I start the research choosing terms to search for and what bases i'll apply those terms.

Not an easy task to find terms to search if you are not familiar with the theme, but, at the end got to the following:

  • "protein structure prediction"
  • "protein structure similarity"
  • "protein structure modeling"
  • protein "structure determination"
  • automated "protein structure determination"

And decided to search in Google Scholar and PubMed.

Search throught does bases are easy and one could easily apply some filters, and that's was done. I'm limit my research filtering Full Papers from 2016 to 2020, getting the first 20 papers from best match results (the sites gives you the option to sort by date or best match).

After collect all papers, a new filter was made, preprocessing the papers by reading their abstract and seeing if there is some relationship with the theme, and the selected the most recently or the ones that have some interesting content. At the end I ended up with 22 papers to read.

Searched papers distribution over years

It's interesting to note that the number of papers in the research was getting high, but some strange down in 2019, so I thought why not to sum all papers from 2000 to 2020 given the terms. Since PubMed gives a nice csv file to download, I joined the values for each of the terms over the years. We could see a nice linear trend over the years.

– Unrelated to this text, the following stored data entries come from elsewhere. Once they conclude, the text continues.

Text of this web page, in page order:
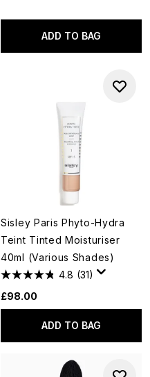
ADD TO BAG
Sisley Paris Phyto-Hydra
Teint Tinted Moisturiser
40ml (Various Shades)
4.8 (31)
£98.00
ADD TO BAG
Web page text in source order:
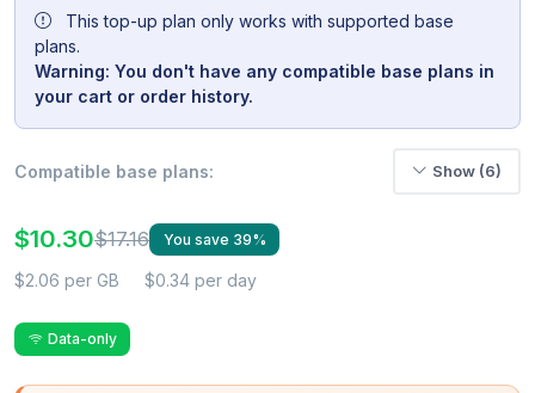
This top-up plan only works with supported base
plans.
Warning: You don't have any compatible base plans in
your cart or order history.
Compatible base plans: Show (6)
$10.30$17.16 You save 39%
$2.06 per GB $0.34 per day
Data-only
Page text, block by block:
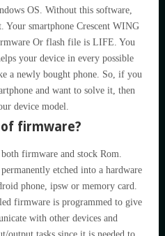
OS. Without this software,
Your smartphone Crescent WING
Or flash file is LIFE. You
your device in every possible
a newly bought phone. So, if you
and want to solve it, then
device model.
firmware?
firmware and stock Rom.
etched into a hardware
phone, ipsw or memory card.
firmware is programmed to give
with other devices and
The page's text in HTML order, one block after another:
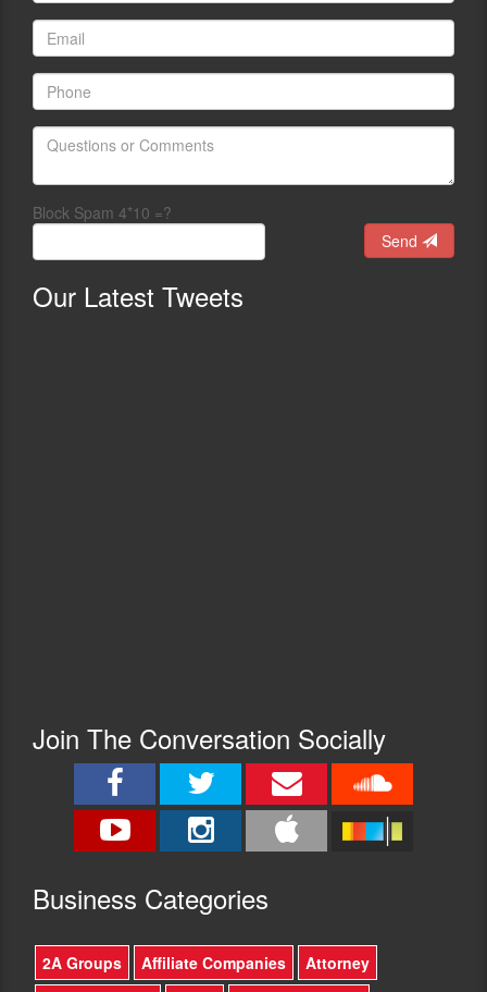
Block Spam 4*10 =?
Send
Our Latest Tweets
Join The Conversation Socially
Business Categories
2A Groups Affiliate Companies
Attorney
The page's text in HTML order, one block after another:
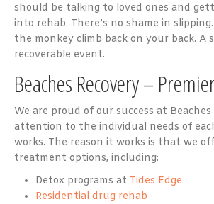
should be talking to loved ones and
into rehab. There’s no shame in
the monkey climb back on your back. A
recoverable event.
Beaches Recovery –
We are proud of our success at Beaches
attention to the individual needs of
works. The reason it works is that we
treatment options, including:
Detox programs at Tides Edge
Residential drug rehab
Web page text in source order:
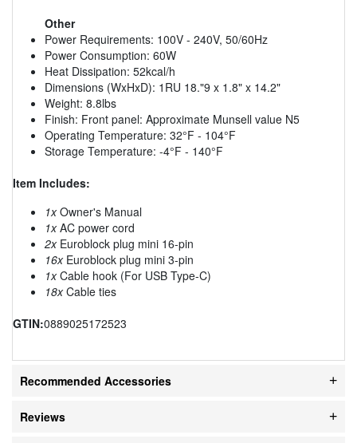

PubMed searched paper distribution over years

Proteins structure

Protein structure are divided in four parts:

  • Primary
  • Secondary
  • Tertiary
  • Quaternary

I'm not going to describe each of the structure, but the image bellow may do an excellent job in illustrating what each structure is.

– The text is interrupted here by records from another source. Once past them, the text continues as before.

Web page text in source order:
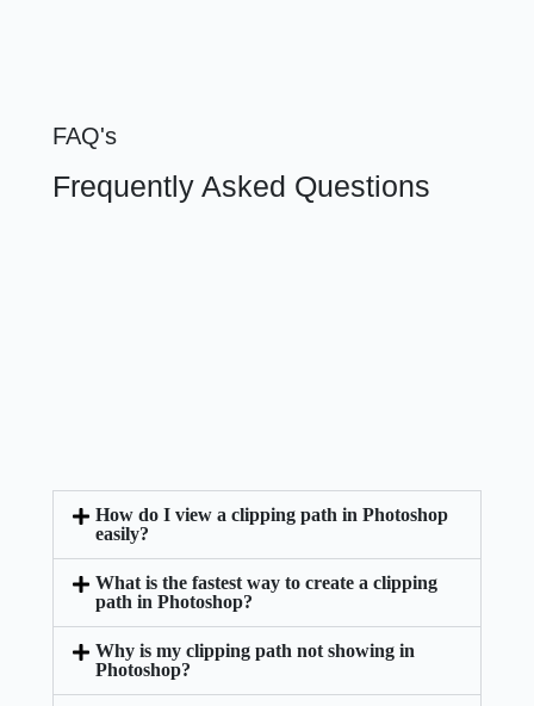
FAQ's
Frequently Asked Questions
How do I view a clipping path in Photoshop
easily?
What is the fastest way to create a clipping
path in Photoshop?
Why is my clipping path not showing in
Photoshop?
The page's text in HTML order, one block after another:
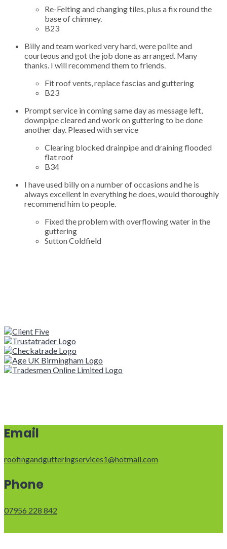
Re-Felting and changing tiles, plus a fix round the
base of chimney.
B23
Billy and team worked very hard, were polite and
courteous and got the job done as arranged. Many
thanks. I will recommend them to friends.
Fit roof vents, replace fascias and guttering
B23
Prompt service in coming same day as message left,
downpipe cleared and work on guttering to be done
another day. Pleased with service
Clearing blocked drainpipe and draining flooded
flat roof
B34
I have used billy on a number of occasions and he is
always excellent in everything he does, would thoroughly
recommend him to people.
Fixed the problem with overflowing water in the
guttering
Sutton Coldfield
Email
roofingandgutteringservices1@hotmail.com
Phone
07956 228 842
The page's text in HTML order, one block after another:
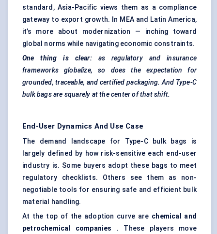
standard, Asia-Pacific views them as a compliance
gateway to export growth. In MEA and Latin America,
it’s more about modernization — inching toward
global norms while navigating economic constraints.
One thing is clear:as regulatory and insurance
frameworks globalize, so does the expectation for
grounded, traceable, and certified packaging. And Type-C
bulk bags are squarely at the center of that shift.
End-User Dynamics And Use Case
The demand landscape for Type-C bulk bags is
largely defined by how risk-sensitive each end-user
industry is. Some buyers adopt these bags to meet
regulatory checklists. Others see them as non-
negotiable tools for ensuring safe and efficient bulk
material handling.
At the top of the adoption curve are chemical and
petrochemical companies
. These players move
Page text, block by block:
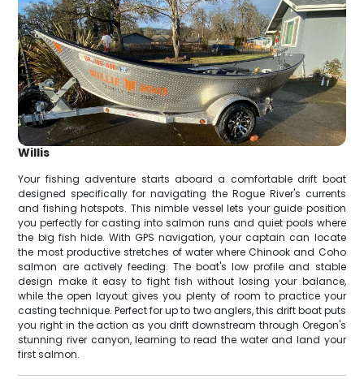
Willis
Your fishing adventure starts aboard a comfortable drift boat
designed specifically for navigating the Rogue River's currents
and fishing hotspots. This nimble vessel lets your guide position
you perfectly for casting into salmon runs and quiet pools where
the big fish hide. With GPS navigation, your captain can locate
the most productive stretches of water where Chinook and Coho
salmon are actively feeding. The boat's low profile and stable
design make it easy to fight fish without losing your balance,
while the open layout gives you plenty of room to practice your
casting technique. Perfect for up to two anglers, this drift boat puts
you right in the action as you drift downstream through Oregon's
stunning river canyon, learning to read the water and land your
first salmon.
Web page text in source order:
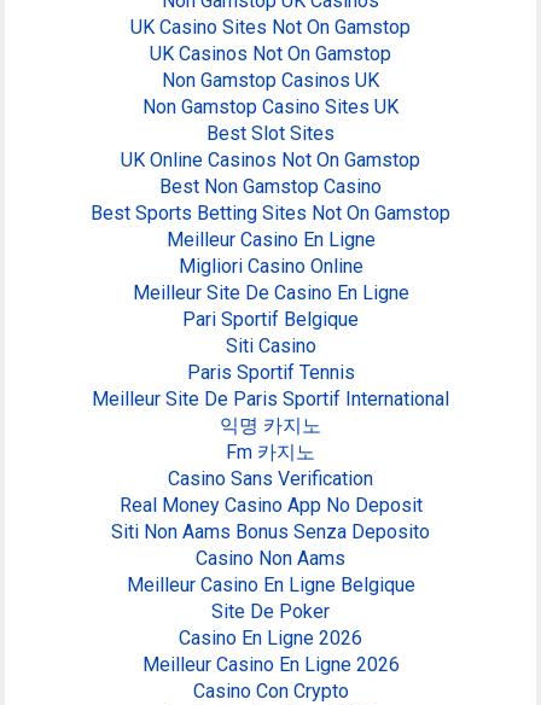
UK Casino Sites Not On Gamstop
UK Casinos Not On Gamstop
Non Gamstop Casinos UK
Non Gamstop Casino Sites UK
Best Slot Sites
UK Online Casinos Not On Gamstop
Best Non Gamstop Casino
Best Sports Betting Sites Not On Gamstop
Meilleur Casino En Ligne
Migliori Casino Online
Meilleur Site De Casino En Ligne
Pari Sportif Belgique
Siti Casino
Paris Sportif Tennis
Meilleur Site De Paris Sportif International
익명 카지노
Fm 카지노
Casino Sans Verification
Real Money Casino App No Deposit
Siti Non Aams Bonus Senza Deposito
Casino Non Aams
Meilleur Casino En Ligne Belgique
Site De Poker
Casino En Ligne 2026
Meilleur Casino En Ligne 2026
Casino Con Crypto
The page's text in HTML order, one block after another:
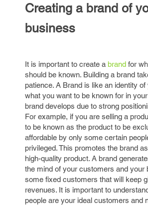
Creating a brand of
business
It is important to create a brand for
should be known. Building a brand
patience. A Brand is like an identity
what you want to be known for in
brand develops due to strong
For example, if you are selling a
to be known as the product to be
affordable by only some certain
privileged. This promotes the brand
high-quality product. A brand
the mind of your customers and your
some fixed customers that will keep
revenues. It is important to
people are your ideal customers and

Proteint structure division, taken from Wikipedia

The important ones here (to understand this post) are the primary structure (which is the amino acid chain) and the tertiary structure (the 3D representation of the protein).

Prediction Models

After reading the papers (and search over the internet for terms and better explanation about topics related to proteins), there is a separation between two class of methods to predict protein structures:

"If the query protein has a homolog of known structure, the task is relatively easy and high-resolution models can often be built by copying and refining the framework of the solved structure. However, a template-based modeling procedure does not help answer the questions of how and why a protein adopts its specific structure. In particular, if structural homologs do not exist, or exist but cannot be identified, models have to be constructed from scratch. This procedure, called ab initio modeling, is essential for a complete solution to the protein structure prediction problem; it can also help us understand the physicochemical principle of how proteins fold in nature. Currently, the accuracy of ab initio modeling is low and the success is generally limited to small proteins (<120 residues)."1

Protein prediction results from CASP6

Above is a examplo from CASP6 of the original TM0919 protein (a), and a good (b) and not so good (c) prediction of this protein.


ab initio (template-free)

Methods in this class, seek to predict and build the tree-dimensional protein from scratch, taking into account physical restrictions.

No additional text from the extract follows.